With each passing day, ScoMo climate change ineptitude burns brighter. He will no doubt be reassuring colleagues that it is all in hand, as the closed loop of politics does its thing. He’s wrong.
This is a catastrophic political moment. A tipping point has passed. ScoMo is on the wrong side of it. Indeed, he is carrying thirty years of baggage into it. It will brand him permanently.
His only political answer is to go hard and go early on change. This does not necessarily mean an embrace of climate change and emissions abatement. That would look phony anyway.
The alternative path is to beef up a discussion on resilience and adaptation. Both are sellable concepts. They also offer a way of bridging the two sides of the debate. ScoMo can mumble about all the good things he’s doing in the cities while winking at the QLD coalies.
But he’s way behind on this too and getting further behind. He has no policy ballast with which to act. The Coaltion has literally wasted thirty years doing nothing but deny.
ScoMo has mooted a royal commission as the first stepping stone to creating policy momentum. Even in normal circumstances this would be a bad idea, risking losing control of the narrative a’la Hayne Royal Commssion.
Today it risks being catastrophic. A royal commission will be a drawn out affair, unable to report for a year at best. Implementation of any recommendations will take longer still.

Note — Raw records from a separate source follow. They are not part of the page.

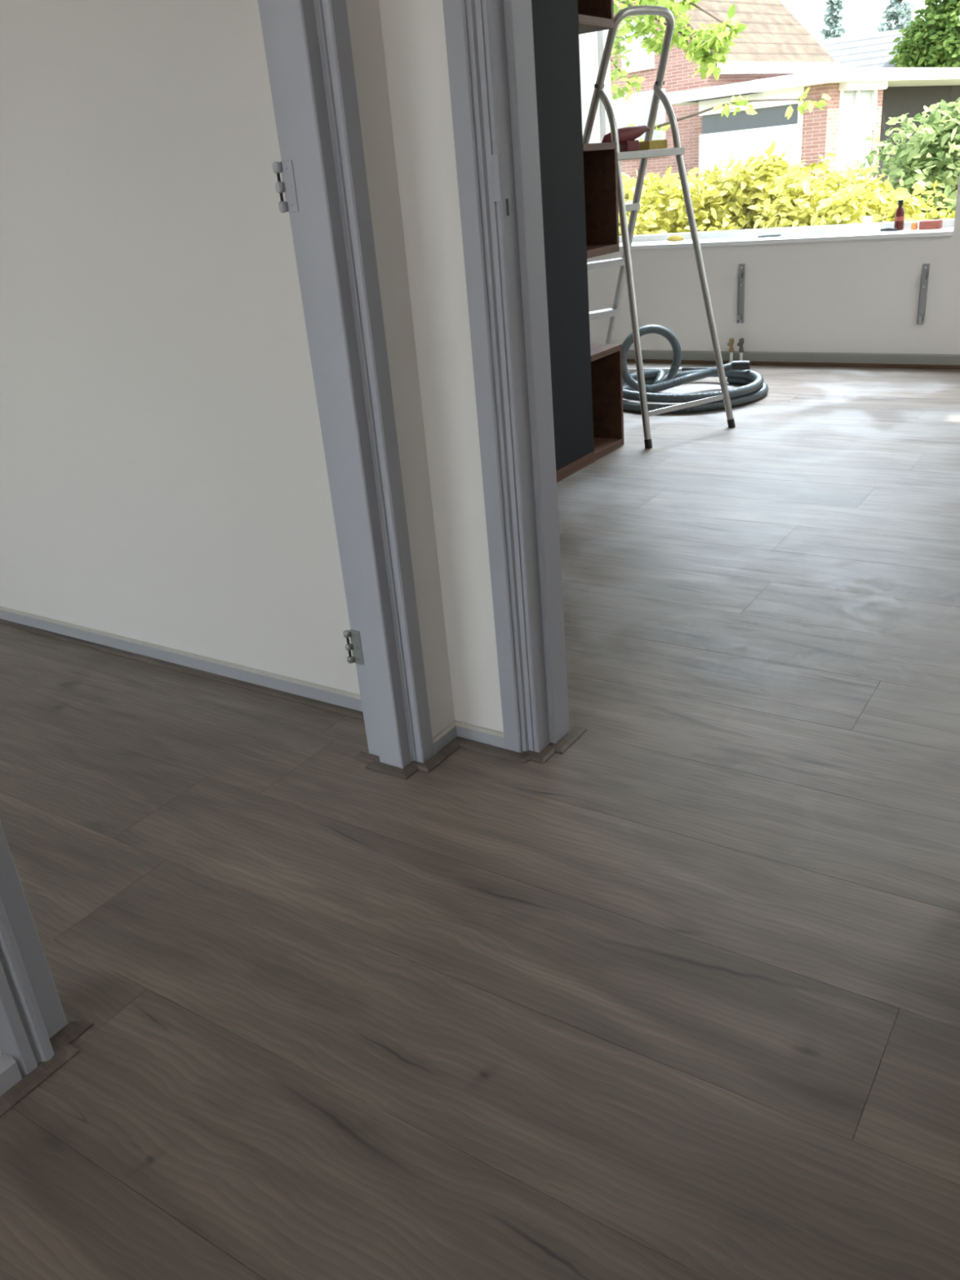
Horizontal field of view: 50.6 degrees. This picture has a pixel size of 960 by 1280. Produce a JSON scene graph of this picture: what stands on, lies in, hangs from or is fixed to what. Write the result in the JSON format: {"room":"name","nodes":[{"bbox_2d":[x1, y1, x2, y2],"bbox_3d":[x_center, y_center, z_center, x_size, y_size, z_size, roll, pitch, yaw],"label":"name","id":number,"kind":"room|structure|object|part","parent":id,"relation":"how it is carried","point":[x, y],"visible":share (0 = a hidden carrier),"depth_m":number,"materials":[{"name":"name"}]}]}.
{"room":"hallway","nodes":[
{"label":"hallway","id":0,"kind":"room"},
{"bbox_2d":[0,0,503,732],"bbox_3d":[0.007,-0.975,1.615,6.400,2.620,0.110,11,29,32],"label":"wall partition","id":1,"kind":"structure","parent":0,"point":[164,481],"depth_m":2.16,"materials":[{"name":"paint"}]},
{"bbox_2d":[0,605,362,711],"bbox_3d":[-1.322,-0.056,2.981,2.802,0.046,0.011,11,29,32],"label":"baseboard","id":2,"kind":"structure","parent":1,"relation":"attached to","point":[339,697],"depth_m":2.60,"materials":[{"name":"paint"}]},
{"bbox_2d":[0,618,364,719],"bbox_3d":[-1.329,-0.034,2.978,2.782,0.009,0.017,11,29,32],"label":"trim","id":3,"kind":"structure","parent":1,"relation":"attached to","point":[299,699],"depth_m":2.60,"materials":[{"name":"brown wood"}]},
{"bbox_2d":[432,720,505,755],"bbox_3d":[-0.019,0.220,2.118,0.144,0.040,0.094,11,29,32],"label":"baseboard","id":4,"kind":"structure","parent":1,"relation":"attached to","point":[466,731],"depth_m":2.14,"materials":[{"name":"paint"}]},
{"bbox_2d":[355,726,586,779],"bbox_3d":[-0.014,0.235,2.122,0.497,0.009,0.137,-6,24,-3],"label":"trim","id":5,"kind":"structure","parent":1,"relation":"attached to","point":[575,732],"depth_m":2.11,"materials":[{"name":"brown wood"}]},
{"bbox_2d":[442,0,569,753],"bbox_3d":[0.428,-0.684,1.460,1.022,2.150,0.134,11,29,32],"label":"door frame","id":6,"kind":"structure","parent":1,"relation":"in","point":[490,43],"depth_m":1.78,"materials":[{"name":"grey paint"}]},
{"bbox_3d":[0.038,-0.742,1.671,0.013,0.135,0.038,11,29,32],"label":"strike plate","id":7,"kind":"part","parent":6,"relation":"part of","materials":[{"name":"grey paint"}]},
{"bbox_2d":[346,0,454,737],"bbox_3d":[-0.486,-0.790,1.306,0.115,2.620,1.030,11,29,32],"label":"wall","id":8,"kind":"structure","parent":0,"point":[363,15],"depth_m":1.82,"materials":[{"name":"paint"}]},
{"bbox_2d":[0,1021,93,1117],"bbox_3d":[-1.399,1.154,0.371,0.053,0.009,3.040,11,29,32],"label":"trim","id":9,"kind":"structure","parent":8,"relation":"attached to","point":[60,1042],"depth_m":1.43,"materials":[{"name":"brown wood"}]},
{"bbox_2d":[0,0,434,1077],"bbox_3d":[-0.511,-0.556,1.353,0.145,2.160,0.990,11,29,32],"label":"door frame","id":10,"kind":"structure","parent":8,"relation":"in","point":[308,47],"depth_m":1.72,"materials":[{"name":"grey paint"}]},
{"bbox_3d":[-0.749,-0.377,1.042,0.132,2.130,0.106,11,29,32],"label":"frame post","id":11,"kind":"part","parent":10,"relation":"part of","materials":[{"name":"grey paint"}]},
{"bbox_3d":[-0.257,-0.717,1.693,0.130,2.130,0.074,11,29,32],"label":"frame post","id":12,"kind":"part","parent":10,"relation":"part of","materials":[{"name":"grey paint"}]},
{"bbox_2d":[0,362,959,1279],"bbox_3d":[0.184,0.142,2.323,9.215,0.020,9.010,11,29,32],"label":"floor","id":13,"kind":"structure","parent":0,"point":[672,993],"depth_m":1.63,"materials":[{"name":"brown laminate"}]},
{"bbox_2d":[531,0,623,482],"bbox_3d":[-0.182,-1.549,3.271,0.410,2.330,1.975,11,29,32],"label":"bookcase","id":14,"kind":"object","parent":13,"relation":"on","point":[580,180],"visible":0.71,"depth_m":3.77,"materials":[{"name":"brown wood"}]},
{"bbox_3d":[0.212,-1.705,3.479,0.019,2.283,0.563,11,29,32],"label":"door","id":15,"kind":"part","parent":14,"relation":"part of","materials":[{"name":"grey wood"}]},
{"bbox_2d":[582,5,735,448],"bbox_3d":[0.593,-1.781,4.463,0.535,1.658,1.024,-18,27,-26],"label":"step ladder","id":16,"kind":"object","parent":13,"relation":"on","point":[627,230],"visible":0.73,"depth_m":4.22,"materials":[{"name":"metal"}]},
{"bbox_3d":[0.601,-1.531,4.184,0.045,1.388,0.415,-12,25,-15],"label":"leg","id":17,"kind":"part","parent":16,"relation":"part of","materials":[{"name":"metal"}]},
{"bbox_2d":[601,124,649,151],"bbox_3d":[0.600,-2.057,4.172,0.246,0.096,0.058,-18,27,-26],"label":"tool","id":18,"kind":"object","parent":16,"relation":"on","point":[627,135],"visible":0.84,"depth_m":4.16,"materials":[{"name":"red plastic"}]},
{"bbox_3d":[0.526,-1.831,4.560,0.529,1.637,0.748,-18,27,-26],"label":"handrail frame","id":19,"kind":"part","parent":16,"relation":"part of","materials":[{"name":"metal"}]},
{"bbox_2d":[639,139,666,150],"bbox_3d":[0.726,-2.075,4.259,0.100,0.037,0.070,-18,27,-26],"label":"sponge","id":20,"kind":"object","parent":16,"relation":"on","point":[658,144],"visible":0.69,"depth_m":4.23,"materials":[{"name":"yellow"}]},
{"bbox_3d":[0.918,-1.634,4.349,0.045,1.388,0.415,-25,31,-37],"label":"leg","id":21,"kind":"part","parent":16,"relation":"part of","materials":[{"name":"metal"}]},
{"bbox_2d":[627,366,712,373],"bbox_3d":[0.921,-1.549,5.836,0.822,0.036,0.036,6,27,23],"label":"tube","id":22,"kind":"object","parent":13,"relation":"on","point":[683,368],"visible":0.3,"depth_m":5.74,"materials":[{"name":"metal"}]},
{"bbox_2d":[622,324,768,413],"bbox_3d":[1.034,-1.397,5.093,0.786,0.354,0.798,11,29,32],"label":"hose","id":23,"kind":"object","parent":13,"relation":"on","point":[754,388],"visible":0.77,"depth_m":5.14,"materials":[{"name":"grey plastic"}]},
{"bbox_2d":[727,337,733,363],"bbox_3d":[1.434,-1.647,5.808,0.036,0.152,0.058,11,29,32],"label":"pipe stub","id":24,"kind":"object","parent":13,"relation":"on","point":[731,343],"visible":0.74,"depth_m":5.80,"materials":[{"name":"gold plastic"}]},
{"bbox_2d":[737,337,743,359],"bbox_3d":[1.482,-1.637,5.778,0.036,0.152,0.058,11,29,32],"label":"pipe stub","id":25,"kind":"object","parent":13,"relation":"on","point":[740,343],"visible":0.66,"depth_m":5.77,"materials":[{"name":"white plastic"}]},
{"bbox_2d":[578,31,959,354],"bbox_3d":[2.088,-2.760,5.137,5.600,2.620,0.440,11,29,32],"label":"wall","id":26,"kind":"structure","parent":0,"point":[862,296],"depth_m":5.57,"materials":[{"name":"paint"}]},
{"bbox_2d":[737,263,745,323],"bbox_3d":[1.461,-1.941,5.698,0.034,0.316,0.037,11,29,32],"label":"bracket","id":27,"kind":"object","parent":26,"relation":"attached to","point":[740,288],"visible":1,"depth_m":5.71,"materials":[{"name":"metal"}]},
{"bbox_2d":[598,29,954,250],"bbox_3d":[1.508,-3.017,5.363,2.070,1.705,0.375,11,29,32],"label":"window","id":28,"kind":"structure","parent":26,"relation":"attached to","point":[842,232],"depth_m":5.65,"materials":[{"name":"white paint"}]},
{"bbox_2d":[666,235,683,241],"bbox_3d":[1.140,-2.353,5.947,0.109,0.034,0.043,14,31,36],"label":"crumpled cloth","id":29,"kind":"object","parent":28,"relation":"on","point":[675,237],"visible":1,"depth_m":5.93,"materials":[{"name":"yellow fabric"}]},
{"bbox_2d":[739,235,759,239],"bbox_3d":[1.523,-2.272,5.722,0.104,0.009,0.071,5,26,22],"label":"notepad","id":30,"kind":"object","parent":28,"relation":"on","point":[752,236],"visible":0.86,"depth_m":5.70,"materials":[{"name":"paper"}]},
{"bbox_2d":[757,234,792,237],"bbox_3d":[1.638,-2.244,5.636,0.189,0.010,0.044,8,28,27],"label":"knife","id":31,"kind":"object","parent":28,"relation":"on","point":[774,235],"visible":1,"depth_m":5.64,"materials":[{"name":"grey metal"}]},
{"bbox_3d":[1.611,-2.248,5.650,0.126,0.010,0.020,8,27,27],"label":"handle","id":32,"kind":"part","parent":31,"relation":"part of","materials":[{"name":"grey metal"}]},
{"bbox_3d":[1.558,-2.239,5.684,2.070,0.022,0.305,11,29,32],"label":"sill","id":33,"kind":"part","parent":28,"relation":"part of","materials":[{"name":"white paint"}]},
{"bbox_2d":[862,215,873,231],"bbox_3d":[2.067,-2.221,5.419,0.054,0.078,0.054,11,29,32],"label":"cup","id":34,"kind":"object","parent":28,"relation":"on","point":[867,220],"visible":1,"depth_m":5.40,"materials":[{"name":"ceramic"}]},
{"bbox_2d":[880,227,897,231],"bbox_3d":[2.151,-2.157,5.335,0.022,0.016,0.099,-20,28,-30],"label":"scraper","id":35,"kind":"object","parent":28,"relation":"on","point":[886,228],"visible":1,"depth_m":5.33,"materials":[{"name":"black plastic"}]},
{"bbox_2d":[893,200,904,230],"bbox_3d":[2.203,-2.230,5.329,0.049,0.146,0.048,11,29,32],"label":"bottle","id":36,"kind":"object","parent":28,"relation":"on","point":[900,212],"visible":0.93,"depth_m":5.32,"materials":[{"name":"red glass"}]},
{"bbox_2d":[911,219,942,230],"bbox_3d":[2.309,-2.147,5.254,0.145,0.040,0.060,11,29,32],"label":"box","id":37,"kind":"object","parent":28,"relation":"on","point":[924,224],"visible":1,"depth_m":5.22,"materials":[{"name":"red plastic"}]},
{"bbox_3d":[2.261,-2.154,5.286,0.030,0.034,0.029,11,29,32],"label":"lid","id":38,"kind":"part","parent":37,"relation":"part of","materials":[{"name":"orange plastic"}]},
{"bbox_2d":[626,350,959,364],"bbox_3d":[2.056,-1.517,5.499,5.330,0.070,0.018,11,29,32],"label":"baseboard","id":39,"kind":"structure","parent":26,"relation":"attached to","point":[793,357],"depth_m":5.62,"materials":[{"name":"grey paint"}]},
{"bbox_2d":[626,359,959,369],"bbox_3d":[2.061,-1.485,5.489,5.200,0.018,0.017,11,29,32],"label":"trim","id":40,"kind":"structure","parent":39,"relation":"attached to","point":[644,361],"depth_m":5.59,"materials":[{"name":"brown wood"}]},
{"bbox_2d":[916,263,929,324],"bbox_3d":[2.267,-1.769,5.200,0.034,0.295,0.037,11,29,32],"label":"bracket","id":41,"kind":"object","parent":26,"relation":"attached to","point":[925,270],"visible":1,"depth_m":5.21,"materials":[{"name":"metal"}]},
{"bbox_3d":[-1.611,-0.007,-0.197,0.113,2.620,2.962,11,29,32],"label":"wall","id":42,"kind":"structure","parent":0,"visible":0},
{"bbox_2d":[0,1053,22,1096],"bbox_3d":[-1.444,1.163,0.308,0.014,0.054,2.950,11,29,32],"label":"baseboard","id":43,"kind":"structure","parent":42,"relation":"attached to","point":[10,1073],"depth_m":1.39,"materials":[{"name":"paint"}]},
{"label":"outside","id":44,"kind":"structure","parent":0,"visible":0},
{"bbox_3d":[34.404,-23.215,47.588,120.000,0.200,113.740,11,29,32],"label":"ground","id":45,"kind":"structure","parent":44,"visible":0},
{"bbox_2d":[609,0,831,141],"bbox_3d":[1.023,-4.792,9.047,4.277,3.573,0.976,11,29,32],"label":"tree","id":46,"kind":"object","parent":45,"relation":"on","point":[699,51],"visible":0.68,"depth_m":8.26,"materials":[{"name":"green plant"}]},
{"bbox_2d":[610,0,839,196],"bbox_3d":[3.919,-14.575,25.673,4.800,7.170,8.580,-25,31,-37],"label":"house","id":47,"kind":"structure","parent":45,"relation":"on","point":[776,44],"depth_m":23.16,"materials":[{"name":"pink brick"}]},
{"bbox_3d":[3.376,-12.112,23.992,0.012,1.190,0.660,-25,31,-37],"label":"pane","id":48,"kind":"part","parent":47,"relation":"part of","materials":[{"name":"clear glass"}]},
{"bbox_3d":[3.546,-13.487,23.007,0.012,0.870,0.760,-25,31,-37],"label":"pane","id":49,"kind":"part","parent":47,"relation":"part of","materials":[{"name":"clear glass"}]},
{"bbox_3d":[3.919,-11.911,23.440,0.012,1.190,0.660,-25,31,-37],"label":"pane","id":50,"kind":"part","parent":47,"relation":"part of","materials":[{"name":"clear glass"}]},
{"bbox_2d":[618,140,955,241],"bbox_3d":[1.978,-3.467,9.157,1.821,1.760,4.625,-24,30,-35],"label":"shrub","id":51,"kind":"object","parent":45,"relation":"on","point":[763,193],"visible":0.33,"depth_m":8.48,"materials":[{"name":"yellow plant"}]},
{"bbox_2d":[658,67,959,201],"bbox_3d":[8.809,-11.385,23.331,10.000,2.600,4.200,-25,31,-37],"label":"house","id":52,"kind":"structure","parent":45,"relation":"on","point":[860,104],"depth_m":20.11,"materials":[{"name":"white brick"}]},
{"bbox_3d":[5.474,-9.919,20.605,0.140,2.070,2.410,-25,31,-37],"label":"white panel","id":53,"kind":"part","parent":52,"relation":"part of","materials":[{"name":"white paint"}]},
{"bbox_3d":[7.332,-10.437,19.832,1.240,0.760,0.020,-25,31,-37],"label":"pane","id":54,"kind":"part","parent":52,"relation":"part of","materials":[{"name":"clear glass"}]},
{"bbox_2d":[818,0,846,42],"bbox_3d":[17.944,-28.671,52.501,3.187,8.373,3.127,11,29,32],"label":"conifer","id":55,"kind":"object","parent":45,"relation":"on","point":[833,12],"visible":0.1,"depth_m":51.08,"materials":[{"name":"green plant"}]},
{"bbox_2d":[820,28,958,67],"bbox_3d":[14.991,-18.806,35.672,6.100,4.800,4.400,11,29,32],"label":"house","id":56,"kind":"structure","parent":45,"relation":"on","point":[870,50],"depth_m":35.06,"materials":[{"name":"grey tile"}]},
{"bbox_2d":[876,0,915,31],"bbox_3d":[20.947,-29.321,51.390,3.534,9.974,3.819,11,29,32],"label":"conifer","id":57,"kind":"object","parent":45,"relation":"on","point":[895,11],"visible":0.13,"depth_m":50.30,"materials":[{"name":"green plant"}]},
{"bbox_2d":[855,97,959,228],"bbox_3d":[4.612,-4.240,9.610,2.306,1.702,1.889,11,29,32],"label":"shrub","id":58,"kind":"object","parent":45,"relation":"on","point":[932,153],"visible":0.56,"depth_m":9.22,"materials":[{"name":"green plant"}]},
{"bbox_2d":[888,0,959,67],"bbox_3d":[14.466,-17.196,28.820,5.356,7.618,3.707,11,29,32],"label":"tree","id":59,"kind":"object","parent":45,"relation":"on","point":[934,42],"visible":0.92,"depth_m":28.90,"materials":[{"name":"green plant"}]}
]}

In political terms, this is far too long to turn the Coalition towards addressing climate change. It will look like what it is: dissembling. Moreover, it wastes the crisis of the bushfires itself.
A much better idea for ScoMo is to commission a new report from the bureacracy, perhaps PM&C. The template is John Howard’s Shergold Report into Emissions Trading, which was produced in under five months including a Christmas break, enabling Howard to go into the 2007 election with a climate change policy.
Likewise, ScoMo should commission a report into resilience and adaptation to climate change on a timeline that makes it public a month before the May Budget this year.
What’s the rush? Aside from the obvious political neutralisation it is a great opportunity to reverse the Government’s other major blunder without appearing to be at fault. As the economy struggles on at stall speed, with no lift in sight, the fiscal surplus must be abandoned.
If he prepares the ground for it now, ScoMo can bring these two political and policy imperatives together in a big climate change adaptation stimulus package announced in the May Budget.
And when I say big, I mean BIG. $30bn over three years would add half a percent of GDP per year. It’s not hard to dream up where the dough could be invested. This will give domestic demand the boost that it needs to support the private sector deleveraging that is underway and entrenching.
In short, ScoMo has two choices. He can burn along with the bush or he can use the crisis to reset the political and policy agenda in a way that might save his prime ministership.
I put the chances of it happening at no more than one in four.